The "high-level" best practice for doing this is:
- Store user-input the way it was entered into the system
- HTML encode all user-input when it is output on any page
- Use a white-list approach to "de-encode" allowed HTML characters, attributes, attribute values, etc. that you encoded in the previous step
HTML Encoding user-input on output will stop JavaScript from being executed on your site.
The reasons why you want to store user-input "as entered" is because you may in the future decide to output user data in other formats (PDF, email, JavaScript, RSS, etc) that don't have the same rules for encoding. As a result, you should keep data as close to its original form as possible. This will make things easier to deal with later.
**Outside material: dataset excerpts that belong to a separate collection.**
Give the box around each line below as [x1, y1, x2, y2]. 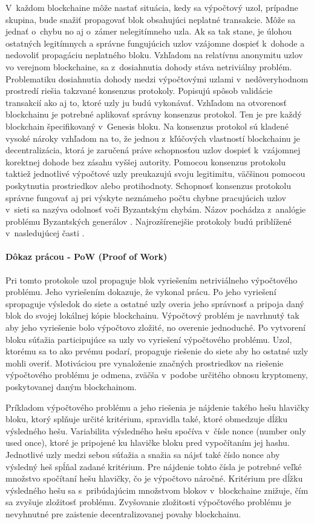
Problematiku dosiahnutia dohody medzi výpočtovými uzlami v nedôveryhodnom [5, 72, 309, 85]
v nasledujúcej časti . [5, 227, 85, 239]
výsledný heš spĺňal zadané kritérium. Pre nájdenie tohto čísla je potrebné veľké [5, 460, 302, 473]
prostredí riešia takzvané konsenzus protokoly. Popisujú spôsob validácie [5, 84, 273, 97]
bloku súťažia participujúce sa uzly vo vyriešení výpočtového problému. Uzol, [5, 333, 292, 345]
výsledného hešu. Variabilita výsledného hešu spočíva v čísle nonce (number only [5, 424, 306, 437]
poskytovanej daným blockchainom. [5, 380, 137, 393]
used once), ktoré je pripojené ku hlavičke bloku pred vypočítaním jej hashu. [5, 436, 290, 449]

For HTML Encoding user-input, you can use System.Web.HttpUtility.HtmlEncode(...)
.
To combine steps 2 & 3, you can use Microsoft's AntiXSS library. It provides some extra encoding methods that the HttpUtility class doesn't provide to make your job easier. I was unaware until Malcolm pointed out in the comments, that the latest version of this library includes a method called GetSafeHtmlFragment(...)
which will remove all JavaScript manually. This will handle all of the heavy lifting of removing user-entered JavaScript code for you. You will most likely want to use GetSafeHtmlFragment
and not GetSafeHtml
, which is designed to encode entire HTML documents.